▶ [ABOUT THIS EXERCISE]: The records below are to be transcribed exactly from their first line to the line that has "reduced cache footprint. [85, 509]", inclusive, with every picture omitted.

Stored data entries:
_____

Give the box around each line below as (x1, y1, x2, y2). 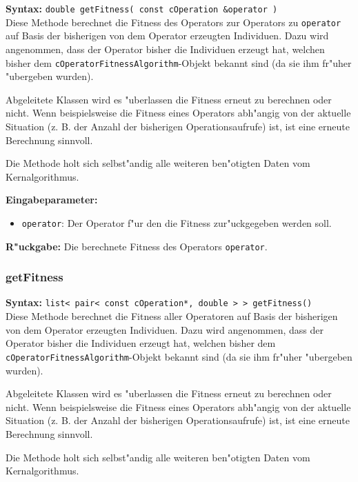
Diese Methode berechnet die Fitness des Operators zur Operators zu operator (6, 14, 341, 29)
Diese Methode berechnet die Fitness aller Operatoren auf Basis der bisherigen (6, 309, 338, 323)
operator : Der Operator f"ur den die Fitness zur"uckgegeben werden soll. (21, 215, 332, 230)
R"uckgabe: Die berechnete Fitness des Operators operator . (6, 239, 268, 253)
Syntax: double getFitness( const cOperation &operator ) (6, 1, 278, 15)
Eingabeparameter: (6, 192, 98, 207)
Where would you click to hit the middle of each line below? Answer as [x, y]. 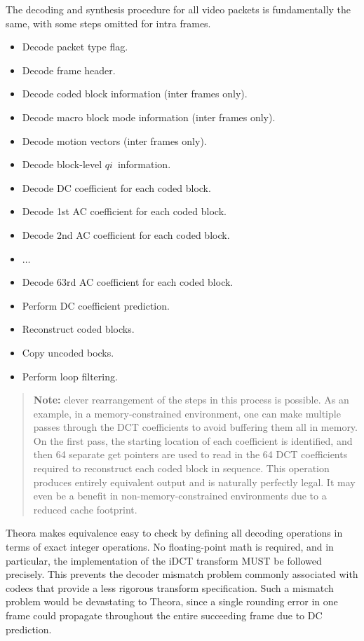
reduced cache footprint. [85, 509]
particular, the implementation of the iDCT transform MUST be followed [164, 560]
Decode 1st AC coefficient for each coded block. [124, 211]
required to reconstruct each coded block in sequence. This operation [181, 468]
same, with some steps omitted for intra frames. [108, 23]
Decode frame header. [69, 70]
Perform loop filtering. [70, 376]
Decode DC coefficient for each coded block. [116, 187]
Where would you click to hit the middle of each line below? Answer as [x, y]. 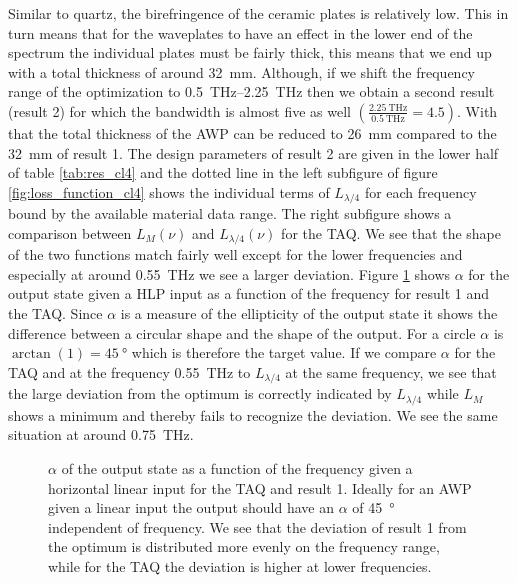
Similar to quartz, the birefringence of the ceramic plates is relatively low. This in [258, 13]
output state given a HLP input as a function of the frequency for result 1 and [249, 293]
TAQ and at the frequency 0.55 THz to [129, 371]
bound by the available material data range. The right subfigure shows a [230, 213]
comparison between [70, 232]
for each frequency [420, 191]
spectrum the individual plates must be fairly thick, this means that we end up [250, 52]
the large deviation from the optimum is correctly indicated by [200, 393]
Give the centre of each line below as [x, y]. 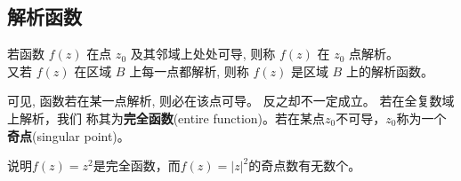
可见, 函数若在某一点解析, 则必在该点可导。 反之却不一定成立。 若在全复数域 [231, 101]
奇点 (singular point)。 [69, 135]
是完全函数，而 [137, 165]
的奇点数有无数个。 [305, 165]
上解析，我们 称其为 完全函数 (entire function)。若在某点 [166, 118]
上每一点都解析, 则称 [189, 71]
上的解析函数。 [389, 71]
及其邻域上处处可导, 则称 [203, 54]
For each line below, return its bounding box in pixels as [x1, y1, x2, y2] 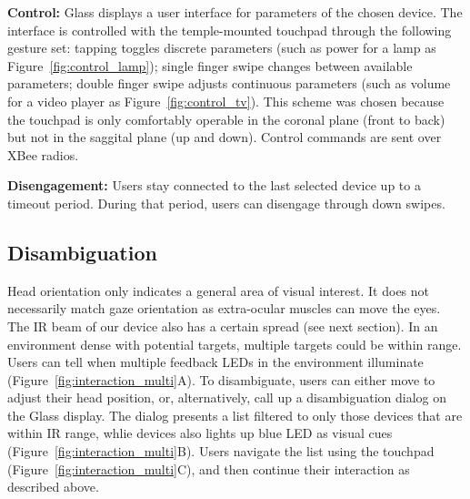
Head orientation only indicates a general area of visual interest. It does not [7, 280, 430, 300]
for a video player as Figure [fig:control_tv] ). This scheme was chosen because [7, 91, 445, 110]
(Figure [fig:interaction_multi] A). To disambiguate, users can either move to [7, 370, 435, 389]
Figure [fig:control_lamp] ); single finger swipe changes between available [7, 56, 413, 75]
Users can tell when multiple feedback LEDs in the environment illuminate [7, 352, 424, 372]
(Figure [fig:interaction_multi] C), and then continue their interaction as [7, 459, 410, 478]
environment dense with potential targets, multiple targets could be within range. [7, 334, 462, 353]
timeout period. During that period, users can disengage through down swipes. [7, 193, 445, 212]
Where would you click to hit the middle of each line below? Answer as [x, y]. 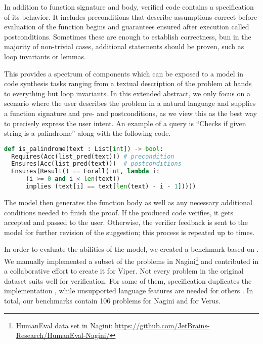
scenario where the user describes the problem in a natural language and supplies [130, 103]
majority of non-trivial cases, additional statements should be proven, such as [124, 46]
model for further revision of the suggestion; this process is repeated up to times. [129, 232]
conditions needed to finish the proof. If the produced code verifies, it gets [119, 212]
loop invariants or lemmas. [45, 56]
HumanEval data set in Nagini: [64, 325]
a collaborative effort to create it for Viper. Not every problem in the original [124, 271]
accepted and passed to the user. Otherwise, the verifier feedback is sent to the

_____

▶ [RESULT OF THE TASK]:
Give the box around each line below as (x1, y1, x2, y2). 
Diese Methode berechnet die Fitness des Operators zur Operators zu operator (6, 14, 341, 29)
Diese Methode berechnet die Fitness aller Operatoren auf Basis der bisherigen (6, 309, 338, 323)
operator : Der Operator f"ur den die Fitness zur"uckgegeben werden soll. (21, 215, 332, 230)
R"uckgabe: Die berechnete Fitness des Operators operator . (6, 239, 268, 253)
Syntax: double getFitness( const cOperation &operator ) (6, 1, 278, 15)
Eingabeparameter: (6, 192, 98, 207)
Where would you click to hit the middle of each line below? Answer as [x, y]. 
reduced cache footprint. [85, 509]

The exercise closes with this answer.